→ **Stored data entries**:
==========
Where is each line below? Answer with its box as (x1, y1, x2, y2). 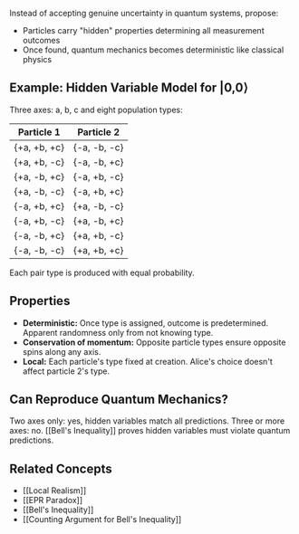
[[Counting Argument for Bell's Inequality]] (22, 514, 182, 525)
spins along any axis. (22, 346, 101, 357)
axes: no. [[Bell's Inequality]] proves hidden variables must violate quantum (9, 425, 291, 436)
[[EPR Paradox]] (22, 495, 83, 506)
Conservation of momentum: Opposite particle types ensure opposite (22, 337, 286, 348)
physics (22, 54, 53, 64)
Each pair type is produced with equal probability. (9, 267, 195, 278)
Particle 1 (17, 126, 61, 138)
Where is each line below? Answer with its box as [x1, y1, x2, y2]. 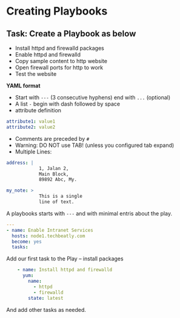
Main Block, [38, 171, 69, 177]
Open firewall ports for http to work [15, 64, 104, 71]
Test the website [15, 70, 57, 77]
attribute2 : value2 [6, 124, 56, 130]
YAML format [6, 82, 41, 89]
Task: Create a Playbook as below [6, 29, 136, 39]
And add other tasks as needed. [6, 306, 87, 313]
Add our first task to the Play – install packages [6, 255, 124, 262]
==========
→ **Work instructions**: Your answer must be the entries written out word for word, without their pictures.

→ **Response**:
Where is each line below? Answer with its box as (x1, y1, x2, y2). 
[[Counting Argument for Bell's Inequality]] (22, 514, 182, 525)
spins along any axis. (22, 346, 101, 357)
axes: no. [[Bell's Inequality]] proves hidden variables must violate quantum (9, 425, 291, 436)
[[EPR Paradox]] (22, 495, 83, 506)
Conservation of momentum: Opposite particle types ensure opposite (22, 337, 286, 348)
physics (22, 54, 53, 64)
Each pair type is produced with equal probability. (9, 267, 195, 278)
Particle 1 (17, 126, 61, 138)
Where is each line below? Answer with its box as [x1, y1, x2, y2]. 
Main Block, [38, 171, 69, 177]
Open firewall ports for http to work [15, 64, 104, 71]
Test the website [15, 70, 57, 77]
attribute2 : value2 [6, 124, 56, 130]
YAML format [6, 82, 41, 89]
Task: Create a Playbook as below [6, 29, 136, 39]
And add other tasks as needed. [6, 306, 87, 313]
Add our first task to the Play – install packages [6, 255, 124, 262]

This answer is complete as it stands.